Ich bin bei uns in der Firma fast der einzige, der diese "Verkettungen von Einzelsystemen" macht- damit muss ich für den Kram geradestehen.
SiSteMa ist daher für mich eine Lösung, um sauber dokumentieren zu können, dass ich eben diese Sachen berücksichtigt habe.
Es hilft auch ein bisschen, an Dinge zu denken, die man sonst vielleicht vergessen hätte (an die Ventile z.B. hätte ich jetzt u.U. nicht gleich gedacht).

Vielleicht hat hier jemand ein SiSteMa Beispielprojekt?

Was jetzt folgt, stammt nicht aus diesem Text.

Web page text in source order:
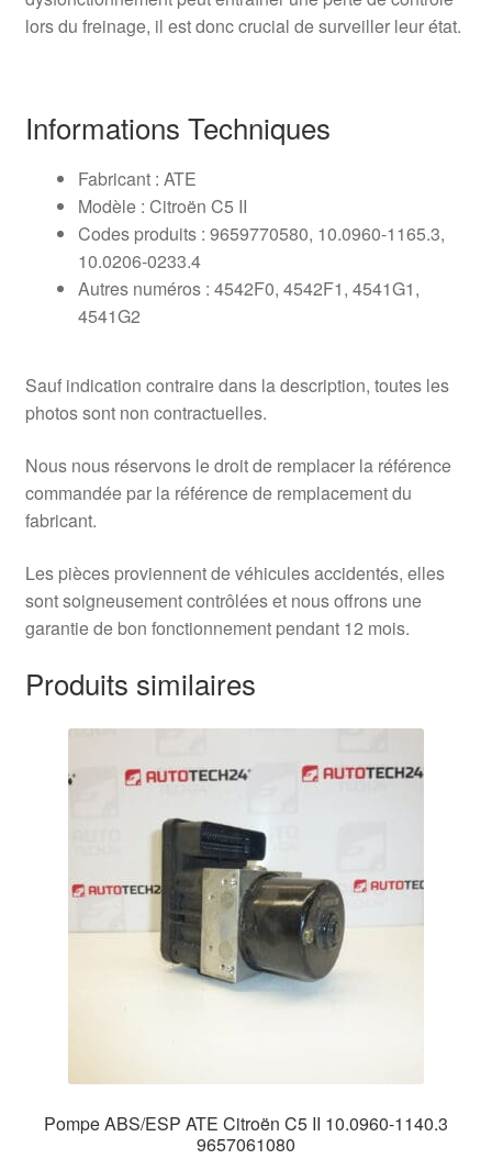
lors du freinage, il est donc crucial de surveiller leur état.
Informations Techniques
Fabricant : ATE
Modèle : Citroën C5 II
Codes produits : 9659770580, 10.0960-1165.3,
10.0206-0233.4
Autres numéros : 4542F0, 4542F1, 4541G1,
4541G2
Sauf indication contraire dans la description, toutes les
photos sont non contractuelles.
Nous nous réservons le droit de remplacer la référence
commandée par la référence de remplacement du
fabricant.
Les pièces proviennent de véhicules accidentés, elles
sont soigneusement contrôlées et nous offrons une
garantie de bon fonctionnement pendant 12 mois.
Produits similaires
Pompe ABS/ESP ATE Citroën C5 II 10.0960-1140.3
9657061080
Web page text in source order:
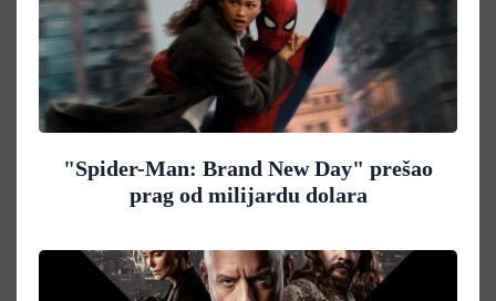
"Spider-Man: Brand New Day" prešao
prag od milijardu dolara
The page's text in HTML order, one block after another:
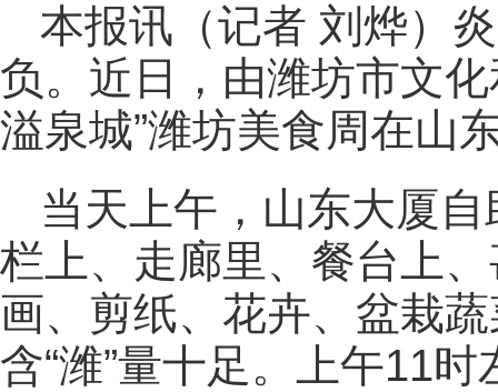
本报讯（记者 刘烨）
负。近日，由潍坊市文
溢泉城”潍坊美食周在山
当天上午，山东大厦自
栏上、走廊里、餐台上
画、剪纸、花卉、盆栽
含“潍”量十足。上午11
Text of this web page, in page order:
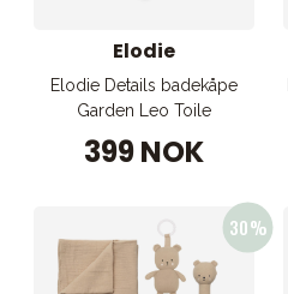
Elodie
Elodie Details badekåpe
Garden Leo Toile
399 NOK

Ein schönes Wochenende euch.

Gruß, Tobias


----------



## Safety (1 Mai 2009)

Hallo,
bei der Sistema sind Beispiel dabei! Auch für eine ganze Maschine.
Bei Integrierten Fertigungssystemen gibt es eine Spezielle Norm
EN ISO 11161 .
In dieser Norm steht auch jede Menge zur Quittierung und Zustimmeinrichtung! Diese fragen kamen auch schon oft.
Das Problem bei IFS ist meist die Kopplung der Einzelmaschinen! Aber auch hier gibt es Lösungen die einem das Aufbauen erleichtern!


----------



## maxi (1 Mai 2009)

Hallo,

mir hat Sie bereits geholfen durch etwas mehr Schutzzaun einige teure Lichtgitter und die  damit verbundene Elektronik und Arbeitszeit einzusparen.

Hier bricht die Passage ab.